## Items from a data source
----
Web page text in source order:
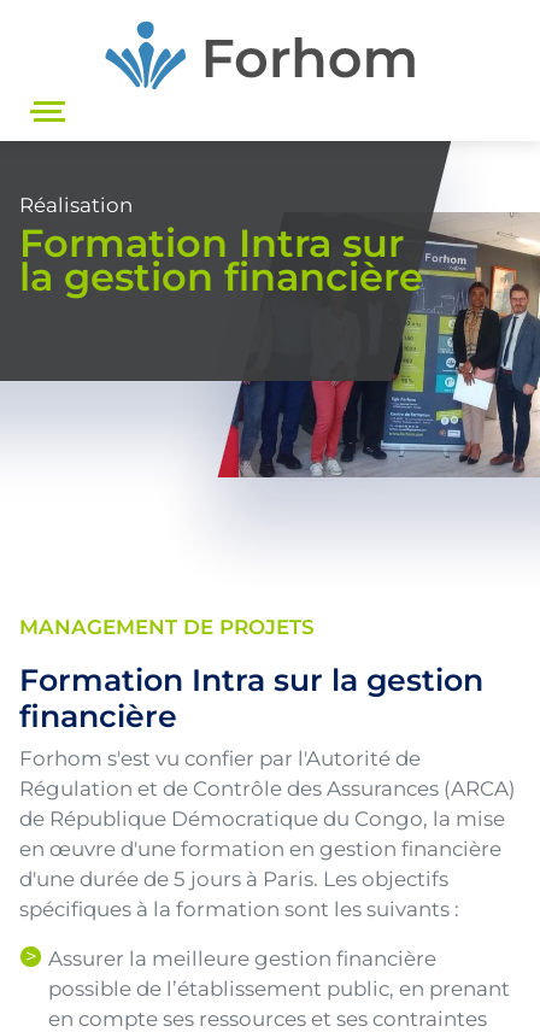
Réalisation
Formation Intra sur
la gestion financière
MANAGEMENT DE PROJETS
Formation Intra sur la gestion
financière
Forhom s'est vu confier par l'Autorité de
Régulation et de Contrôle des Assurances (ARCA)
de République Démocratique du Congo, la mise
en œuvre d'une formation en gestion financière
d'une durée de 5 jours à Paris. Les objectifs
spécifiques à la formation sont les suivants :
Assurer la meilleure gestion financière
possible de l’établissement public, en prenant
en compte ses ressources et ses contraintes
----
## DESCRIPTION OF THE TASK
Each line that contains the string "financière" should be copied from the data above.

## EXERCISE SOLUTION
la gestion financière
financière
en œuvre d'une formation en gestion financière
Assurer la meilleure gestion financière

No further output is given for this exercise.